No need to sacrifice quality, and this is super-fast (faster than anything else I've seen):
blip_buf library.
Explanation of how it works.
You don't need all 1.7mhz worth of samples, you just need to know when the volume level changes.
Here's an example of how to write a catch-up APU that uses linear interpolation.
You aren't running each cycle separately and accumulating the average volume, you are calling a function whenever the volume level of each channel would change.
This is in pseudocode. It's currently written for floating point, but it's easy enough to change to use fixed point math. (Best to change 'samples to run' into a 32.32 fixed point number on ARM, the UMULL instruction is a very fast way to divide.)
The noise channel will still run the slowest though, since it could change volume as quickly as 4 CPU cycles.
Code:
function run channel (new cpu cycle, new volume)
cycles to run = new cpu cycle - last cpu cycle
last cpu cycle = new cpu cycle
samples to run = cycles to run / (cpu speed / sampling rate)
//are we inside a fractional sample?
if (position within sample > 0.0)
//will we leave the sample?
if (position within sample + samples to run >= 1.0)
remaining within sample = 1.0 - position within sample
accumulated volume += remaining within sample * old volume
samples to run -= remaining within sample
wave[sample position] = accumulated volume
sample position += 1
else //we don't leave the sample
accumulated volume += samples to run * old volume
position within sample += samples to run
old volume = new volume
return
//run whole samples
whole samples to run = int(samples to run)
for i = 0, i < whole samples to run, i += 1
wave[sample position] = old volume
sample position += 1
samples to run -= whole samples to run
//entering a new partial sample
if (samples to run > 0.0)
accumulated volume = samples to run * old volume
position within sample = samples to run
else
position within sample = 0.0
old volume = new volume
return
I see Blargg also posted his code. He also used band-limited sound (better quality, but slower) as an option instead of just linear interpolation.
Quote:
I see Blargg also posted his code. He also used band-limited sound (better quality, but slower) as an option instead of just linear interpolation.
It can also do linear interpolation, and in my tests, it's faster than even the style of approach you outline above (as well as not requiring any arcane sample calculation so that the APU code is very very clean).
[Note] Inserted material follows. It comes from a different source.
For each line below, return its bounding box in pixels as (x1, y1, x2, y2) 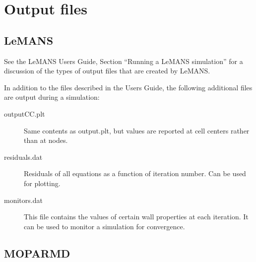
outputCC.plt (4, 108, 45, 119)
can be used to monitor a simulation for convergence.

If you'd be willing, we can run some benchmarks on whatever portable platform your example is for. Essentially,
Code:
void run_channel( int new_cpu_cycle, int new_volume ) // your code
{
int delta = new_volume - old_volume;
old_volume = new_volume;
blip_add_delta_fast( blip, new_cpu_cycle, delta ); // our waveform changed by delta units at new_cpu_cycle, simple
}
void blip_add_delta_fast( blip_t*, int time, int delta ) // library does this
{
int f = time * factor + offset;
short* b = buffer + (f >> 15);
int d2 = (delta * (f & 0x7FFF)) >> 15;
b [0] += delta - d2;
b [1] += d2;
}
I've surveyed the alternatives and just can't see much reason to use something that complicates the emulator code and is slower as well.
Droidsound on my Archos 43 Internet Tablet (4.3" PDA running Android 2.2) and on my ASUS Nexus 7 (7" tablet running Android 4.2) uses blargg's GMEPlugin and runs at full speed.
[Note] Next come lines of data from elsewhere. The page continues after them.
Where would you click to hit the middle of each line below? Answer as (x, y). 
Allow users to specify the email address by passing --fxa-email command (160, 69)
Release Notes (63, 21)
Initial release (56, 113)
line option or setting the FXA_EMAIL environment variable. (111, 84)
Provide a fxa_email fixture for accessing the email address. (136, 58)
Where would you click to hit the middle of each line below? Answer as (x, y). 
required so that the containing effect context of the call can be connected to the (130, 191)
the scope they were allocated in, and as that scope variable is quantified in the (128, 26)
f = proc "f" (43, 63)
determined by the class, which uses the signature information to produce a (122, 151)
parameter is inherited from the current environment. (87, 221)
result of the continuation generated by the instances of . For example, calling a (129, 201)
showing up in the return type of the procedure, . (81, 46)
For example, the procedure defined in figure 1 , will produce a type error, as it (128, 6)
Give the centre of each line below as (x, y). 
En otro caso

I see the difference, your code puts in deltas, and my code calculates the final values of the samples (hence the for loop that fills in samples).
So the buffer needs to start as zeroes, and get converted into sample values before it's played back. Sample buffers for a frames worth of time are very tiny, 800 samples for 1/60s at 48000Hz, converting deltas to samples is really fast.
Your code is probably a lot better here.
All the division in my code is just really multiplication in disguise, so that part of the code is no different. But taking the fractional and whole parts of the fixed point number and directly using that as array indexes and values looks really spiffy.
Yes, exactly. The algorithm kind of turns everything inside-out, so that the waveform synthesis only has to touch the buffer at points where it changes. And since it's deltas, it doesn't matter what order you do them, or whether they "overlap" (two deltas one clock apart). So you aren't keeping track of which sample you last ran to, and having to fill intermediate samples, or do special things when deltas occur really close together. So much less headaches and special cases where bugs can creep in. And on platforms where there's plenty of CPU, user code can be converted to use full band-limited synthesis by just calling blip_add_delta() (rather than the fast variant).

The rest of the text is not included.